Negli ultimi dieci mesi alcuni tra i principali servizi di musica in streaming, tra cui Spotify, YouTube e Amazon, hanno creato una nuova posizione dirigenziale che si occupi specificamente della musica di catalogo, con il compito di promuovere le vecchie canzoni in modo che siano attraenti per ogni fascia di età. La stessa posizione c’era già in aziende come Apple Music e Pandora.

Tradizionalmente i venditori di oggetti fisici, e quindi anche di dischi, si sono concentrati sulla promozione di prodotti nuovi, esposti in vetrina o in cima ai propri cataloghi. È sempre stato così anche nella musica, dove storicamente le vendite sono divise a metà tra vecchia e nuova musica, spiega il Wall Street Journal. Con la musica in streaming il ragionamento è diverso, perché non vendendo copie fisiche dei dischi non c’è il rischio di offrire ai clienti prodotti che hanno già.
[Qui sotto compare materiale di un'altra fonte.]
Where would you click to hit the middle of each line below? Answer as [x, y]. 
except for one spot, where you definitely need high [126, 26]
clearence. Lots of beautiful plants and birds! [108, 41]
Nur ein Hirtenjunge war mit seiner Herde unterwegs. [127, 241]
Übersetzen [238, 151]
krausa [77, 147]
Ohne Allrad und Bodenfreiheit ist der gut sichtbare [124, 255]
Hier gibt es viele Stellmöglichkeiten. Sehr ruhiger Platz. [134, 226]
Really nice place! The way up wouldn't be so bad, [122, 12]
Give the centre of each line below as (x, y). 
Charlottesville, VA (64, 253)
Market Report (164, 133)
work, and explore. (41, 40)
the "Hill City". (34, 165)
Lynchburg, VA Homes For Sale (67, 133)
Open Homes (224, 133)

I servizi di streaming puntano invece ad offrire e mettere in mostra prodotti che sanno essere quelli che i clienti preferiscono ascoltare: e sono più spesso la vecchia musica, rispetto a quella nuova.
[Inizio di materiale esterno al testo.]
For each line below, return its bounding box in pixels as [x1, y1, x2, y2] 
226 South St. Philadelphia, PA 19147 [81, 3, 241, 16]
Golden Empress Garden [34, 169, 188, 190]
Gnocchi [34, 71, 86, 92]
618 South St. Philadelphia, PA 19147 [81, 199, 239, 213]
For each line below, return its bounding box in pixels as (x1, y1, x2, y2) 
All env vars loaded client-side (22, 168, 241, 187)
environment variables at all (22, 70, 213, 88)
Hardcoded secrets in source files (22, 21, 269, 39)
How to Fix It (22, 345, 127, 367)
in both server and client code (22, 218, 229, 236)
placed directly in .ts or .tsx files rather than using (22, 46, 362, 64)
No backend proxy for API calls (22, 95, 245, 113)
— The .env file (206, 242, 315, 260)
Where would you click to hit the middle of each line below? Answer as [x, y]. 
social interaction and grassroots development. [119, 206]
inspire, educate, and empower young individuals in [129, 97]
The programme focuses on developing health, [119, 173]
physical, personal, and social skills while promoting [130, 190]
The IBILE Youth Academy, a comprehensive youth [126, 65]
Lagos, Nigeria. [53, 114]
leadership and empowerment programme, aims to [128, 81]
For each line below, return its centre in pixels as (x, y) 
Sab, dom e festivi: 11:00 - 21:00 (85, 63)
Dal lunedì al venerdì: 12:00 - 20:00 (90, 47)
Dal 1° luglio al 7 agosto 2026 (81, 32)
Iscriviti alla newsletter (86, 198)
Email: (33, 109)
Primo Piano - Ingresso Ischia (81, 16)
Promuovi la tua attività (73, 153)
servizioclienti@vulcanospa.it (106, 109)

È per questo che in cima alle pagine degli artisti sui servizi di streaming viene normalmente proposta una selezione di canzoni che contiene principalmente i classici, intervallati da qualche sporadica nuova canzone. Nelle playlist, le successioni automatiche di canzoni tendono a inserire sempre più vecchi classici nelle playlist generiche, includendo grandi hit del passato anche in quelle apparentemente più moderne. Il Wall Street Journal fa l’esempio della playlist “Summer Road Trip”, pensata per accompagnare i viaggi estivi in auto, in cui ci sono alcune canzoni recenti di grandissimo successo come “Old Town Road” di Lil Nas X e “Piece of your Heart”, peraltro di un trio di dj italiani, i Meduza, insieme a classiconi dei Cure e dei Doobie Brothers.
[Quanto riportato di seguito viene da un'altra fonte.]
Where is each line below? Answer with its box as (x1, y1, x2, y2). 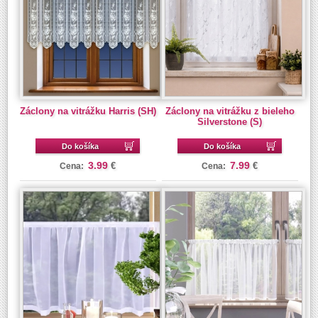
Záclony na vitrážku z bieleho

Non è facile capire le cause della richiesta di vecchie canzoni, né quanto sia alimentata dal fatto che sono gli stessi servizi di streaming a metterle in risalto sulle proprie piattaforme. In parte c’entra l’attenzione contemporanea ai documentari e ai film biografici, che per esempio hanno fatto impennare gli ascolti dei Queen e di Elton John, protagonisti di due recenti biopic. Il sistema di scelta di Spotify funziona poi sulla base dei suggerimenti automatici, che tendono a consigliare artisti simili: ascoltando Elton John, perciò, si finisce facilmente su Billy Joel, Paul McCartney o su James Taylor. Tutta gente che ha fatto grande musica, che continua a riscuotere un grande successo sui servizi di streaming.

Un’altra ragione, poi, è più semplicemente il fatto che anche tra gli adulti le piattaforme di streaming stanno diventando sempre più popolari, grazie alla loro ormai capillare diffusione e grazie per esempio alle forme di abbonamento familiari. Dei 232 milioni di utenti di Spotify, i più anziani sono la fascia della prossima vera espansione, ha spiegato il capo del catalogo Johan Lagerlöf. «Questa fascia più anziana deve sentirsi a casa quando entra in Spotify, perché se non si sentono così la prima volta non torneranno una seconda».

Oltre che selezionando determinati artisti da proporre, questo obiettivo viene raggiunto anche offrendo dischi digitali che comprendano elementi ormai quasi spariti, come i testi, le informazioni e le foto sugli artisti, simili a quelle un tempo contenute nei dischi fisici.

Per fare un esempio di come i servizi di streaming stiano cavalcando questo fenomeno, il Wall Street Journal cita il caso della promozione del 50esimo anniversario dei Led Zeppelin quest’estate, accompagnato su Spotify dalla possibilità di creare playlist personalizzate intitolate con il proprio nome scritto nel famoso font del logo della band. Le playlist furono compilate anche da artisti famosi, come il chitarrista Jack White: come ha spiegato il capo del catalogo della casa discografica Warner Bros, le canzoni scelte da questi artisti diventarono le più ascoltate del gruppo. Queste strategie raggiungono solitamente due scopi: riproporre quei classici a chi li ascoltava da giovane, e farli conoscere ai più giovani che li ignoravano.